Dalam sebuah riwayat disebutkan bahwa di hari Asyura Imam Husain as yang sudah sendirian dengan gagah berani mengoyak barisan musuh yang berjumlah ribuan orang. Saat itu Umar Bin Saad, komandan pasukan musuh berseru, “Sungguh ruh ayahnya menjelma pada diri al-Husein.” Keberanian dan ketangguhan dalam berperang diwarisi al-Husein dari ayahnya Ali bin Abi Thalib as.

Di akhir pembahasan ini, kami mengajak anda untuk menyimak sabda Nabi Saw tentang hak ayah dan ibu. Kepada Imam Ali bin Abi Thalib as, Rasulullah Saw bersabda, “Wahai Ali, barang siapa membuat sakit hati ayah dan ibumu berarti telah memperlakukan mereka dengan buruk.”

Hak Orang Tua

Pembahasan mengenai hak ayah dan ibu telah selesai. Islam menjelaskan bahwa kedudukan ayah dan ibu yang tinggi di sisi Allah. Bahkan, Imam Ali Zainal Abidin as menekankan kepada setiap anak untuk menjaga hak-hak kedua orang tua. Penekanan itu didasarkan pada keakraban yang biasanya terjalin dalam hubungan anak dengan ayah dan ibunya sehingga terkadang batas-batas penghormatan terabaikan.

Islam mengajarkan untuk menjaga batas hak dan penghormatan kepada ayah dan ibu. Diantara yang diajarkan Islam adalah penegasan untuk tidak memanggil ayah dan ibu dengan nama mereka, tidak berjalan mendahului mereka, dan tidak duduk ketika berhadapan dengan mereka saat sedang berdiri. Islam juga mengharuskan anak untuk memenuhi kebutuhan dan keinginan orang tuanya. Para ulama menegaskan, jika ayah dan ibu mengalami kesulitan materi maka anak harus mengulurkan bantuannya. Dalam Islam juga diajarkan untuk membagi harta peninggalan kepada ayah, ibu dan sanak keluarga sebagai warisan.

Imam Jakfar Shadiq as dalam sebuah riwayat berkata, “Di hari kiamat Allah akan menyingkap salah satu tirai surga maka seketika semua orang di padang Mahsyar akan mencium semerbak bau surga yang wanginya bisa dicium dari jarak perjalanan 500 tahun. Hanya ada sekelompok orang yang tidak mencium aroma itu.” Seseorang bertanya, “Siapakah kelompok itu?”. Beliau menjawab, “Mereka adalah orang-orang yang tidak mengindahkan kehormatan ayah dan ibu dan memutus hubungan dengan mereka.”
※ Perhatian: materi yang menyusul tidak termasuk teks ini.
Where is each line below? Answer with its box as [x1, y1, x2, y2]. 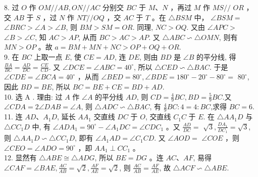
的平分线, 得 [196, 51, 236, 62]
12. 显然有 [4, 152, 37, 163]
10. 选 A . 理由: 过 [4, 91, 63, 102]
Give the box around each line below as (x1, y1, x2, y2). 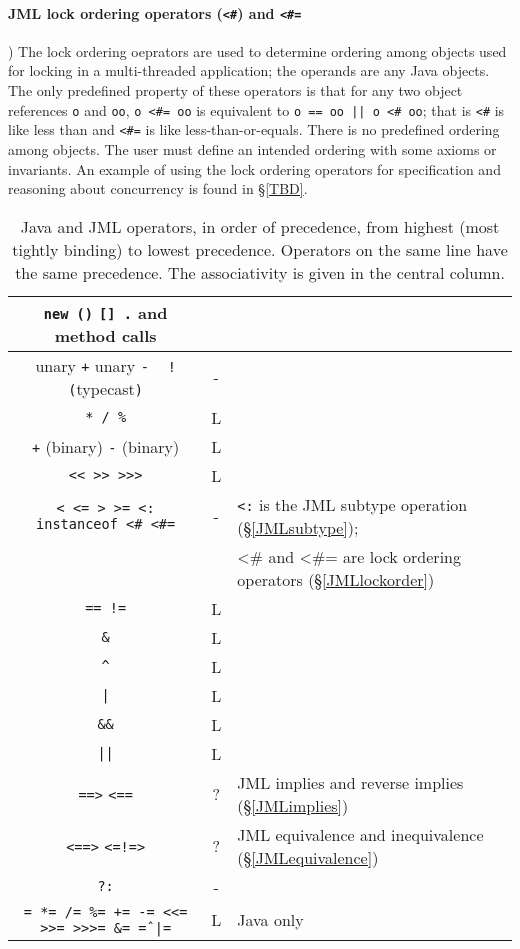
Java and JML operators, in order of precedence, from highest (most (20, 214, 500, 238)
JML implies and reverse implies (237, 770, 464, 794)
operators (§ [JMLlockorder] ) (237, 567, 435, 591)
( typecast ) (68, 376, 143, 400)
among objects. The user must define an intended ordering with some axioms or (8, 138, 497, 159)
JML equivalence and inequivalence (237, 822, 484, 846)
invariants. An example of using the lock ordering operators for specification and (8, 158, 501, 179)
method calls (54, 323, 157, 347)
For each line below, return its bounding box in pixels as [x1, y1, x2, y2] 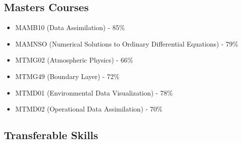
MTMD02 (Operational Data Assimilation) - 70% [15, 104, 163, 114]
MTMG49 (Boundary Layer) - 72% [15, 71, 120, 81]
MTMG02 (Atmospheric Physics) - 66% [15, 55, 134, 65]
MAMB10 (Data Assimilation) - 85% [15, 22, 125, 32]
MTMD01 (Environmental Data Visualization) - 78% [15, 87, 173, 97]
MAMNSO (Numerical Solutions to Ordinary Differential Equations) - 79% [15, 38, 239, 48]

Menghormati ayah dan ibu memberikan kesan yang besar dalam kehidupan dunia dan akhirat. Diantara kesannya yang paling menonjol adalah umur yang panjang. Dalam sebuah hadis, Nabi Muhammad Saw bersabda, “Barang siapa ingin memiliki umur yang panjang di dunia ini maka hendaknya ia berbuat baik kepada ayah dan ibu.”
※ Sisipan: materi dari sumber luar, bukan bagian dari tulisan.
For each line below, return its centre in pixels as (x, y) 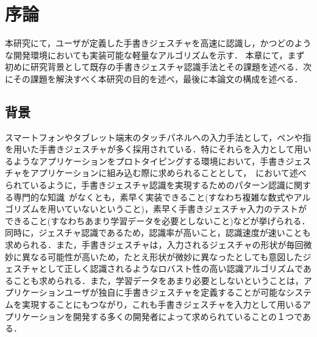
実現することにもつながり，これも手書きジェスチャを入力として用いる (162, 304)
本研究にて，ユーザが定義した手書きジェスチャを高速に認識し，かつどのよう (158, 43)
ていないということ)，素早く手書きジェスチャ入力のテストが (185, 209)
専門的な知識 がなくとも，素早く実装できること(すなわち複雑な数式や (153, 197)
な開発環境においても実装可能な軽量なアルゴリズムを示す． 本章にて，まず (155, 55)
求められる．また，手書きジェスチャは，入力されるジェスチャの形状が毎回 (154, 245)
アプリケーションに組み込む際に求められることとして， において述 (164, 173)
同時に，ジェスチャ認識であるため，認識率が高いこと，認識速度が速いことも (158, 232)
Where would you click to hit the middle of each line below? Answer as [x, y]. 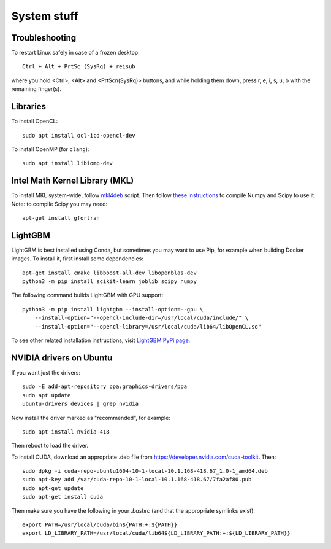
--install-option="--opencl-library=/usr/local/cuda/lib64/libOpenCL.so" [148, 326]
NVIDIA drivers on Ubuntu [62, 358]
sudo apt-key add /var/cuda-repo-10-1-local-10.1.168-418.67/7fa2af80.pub [137, 480]
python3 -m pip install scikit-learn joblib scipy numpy [110, 282]
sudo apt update [47, 395]
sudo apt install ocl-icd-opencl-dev [79, 135]
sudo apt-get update [53, 488]
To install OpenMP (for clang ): [50, 149]
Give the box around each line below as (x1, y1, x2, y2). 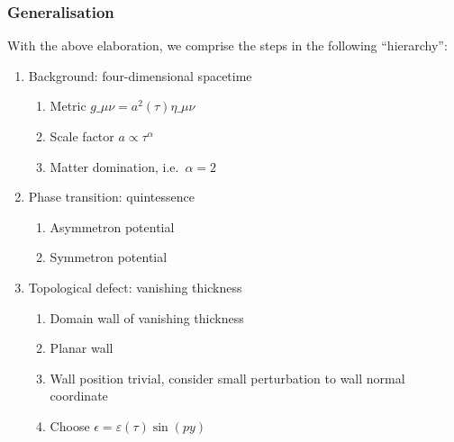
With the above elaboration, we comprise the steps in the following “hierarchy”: (7, 36, 448, 55)
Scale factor (50, 127, 114, 145)
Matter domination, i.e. (50, 157, 179, 176)
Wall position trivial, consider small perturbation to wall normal (50, 368, 405, 387)
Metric (50, 96, 86, 115)
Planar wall (50, 338, 113, 357)
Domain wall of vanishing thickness (50, 308, 244, 327)
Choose (50, 416, 90, 435)
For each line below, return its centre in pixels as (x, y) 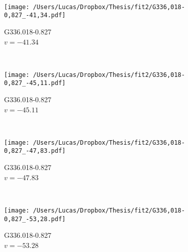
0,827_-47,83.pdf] (35, 151)
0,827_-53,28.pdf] (35, 219)
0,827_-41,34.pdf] (35, 15)
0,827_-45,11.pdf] (35, 83)
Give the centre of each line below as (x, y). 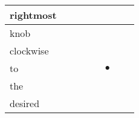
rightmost (33, 15)
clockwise (29, 51)
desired (25, 103)
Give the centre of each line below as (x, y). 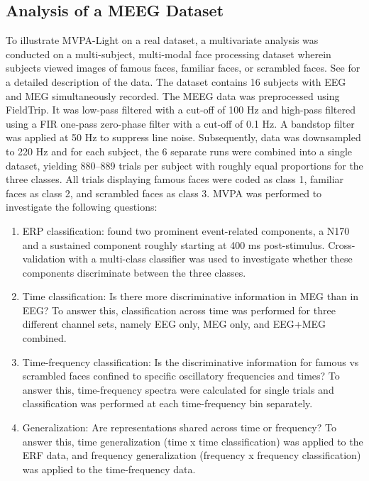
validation (44, 259)
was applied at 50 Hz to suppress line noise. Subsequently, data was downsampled (183, 137)
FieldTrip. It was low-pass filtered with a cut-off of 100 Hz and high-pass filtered (181, 110)
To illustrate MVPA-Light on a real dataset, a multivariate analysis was (162, 40)
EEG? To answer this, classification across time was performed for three (179, 310)
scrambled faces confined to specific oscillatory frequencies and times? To (181, 376)
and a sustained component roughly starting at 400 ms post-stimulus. (174, 244)
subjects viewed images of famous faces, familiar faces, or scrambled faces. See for (183, 68)
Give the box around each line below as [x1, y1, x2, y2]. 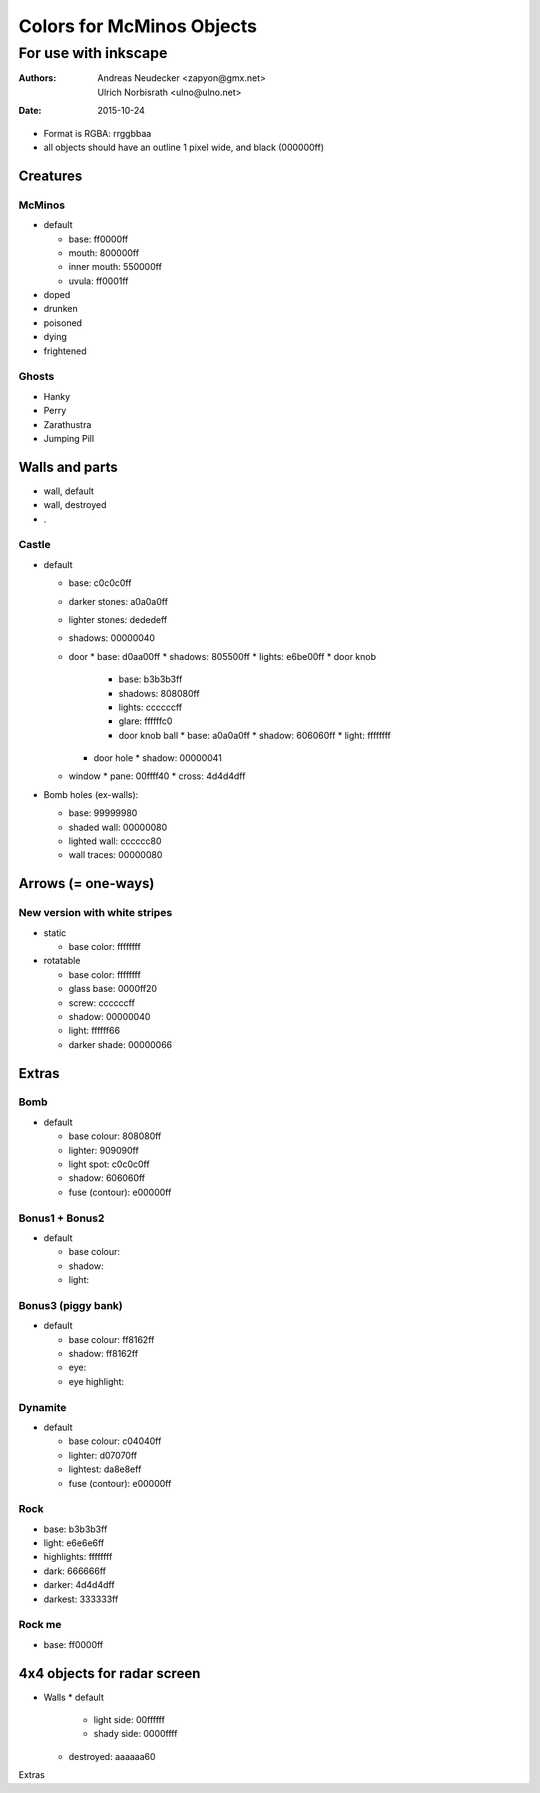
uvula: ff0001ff [68, 275, 129, 287]
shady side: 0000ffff [93, 1728, 178, 1740]
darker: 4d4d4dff [43, 1579, 115, 1591]
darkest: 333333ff [43, 1593, 119, 1605]
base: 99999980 [68, 807, 138, 819]
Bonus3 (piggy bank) [18, 1298, 124, 1312]
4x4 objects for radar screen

Dalam hadis yang lain beliau menjelaskan buah yang didapat orang dari bersabda, “Siapa saja yang bersedia menjamin untuk berbuat baik dan mengabdi kepada ayah dan ibu serta menyambung tali kekerabatan maka aku akan menjamin baginya beberapa hal; rezeki yang berlimpah, umur yang panjang dan ketiga kecintaan di hati masyarakat kepadanya.”

Alam ini berdiri berdasarkan aturan penciptaan. Diantara aturan itu adalah bahwa setiap perbuatan pasti akan mendatangkan pengaruh yang sesuai. Berdasarkan aturan ini, siapa saja yang melakukan kebaikan kepada orang lain maka ia akan mendapat kebaikan dan siapa saja yang melakukan keburukan kepada orang lain maka ia akan menuai keburukan pula. Karena itu, jika seseorang berbakti kepada orang tuanya maka kelak ia akan mendapat pengabdian dan kebaikan dari anak-anaknya.

Bakti kepada ayah dan ibu akan mendatangkan banyak kebaikan dalam kehidupan akhirat.  Rasulullah Saw bersabda, “Jika seseorang melewati malam sampai pagi dalam keadaan diridhai oleh ayah dan ibunya, maka Allah akan membukakan dua pintu surga baginya. Namun jika ia melewatkan malam sementara ia mendapat keridhaan dari satu diantara ayah dan ibunya maka Allah akan membukakan baginya satu pintu surga.”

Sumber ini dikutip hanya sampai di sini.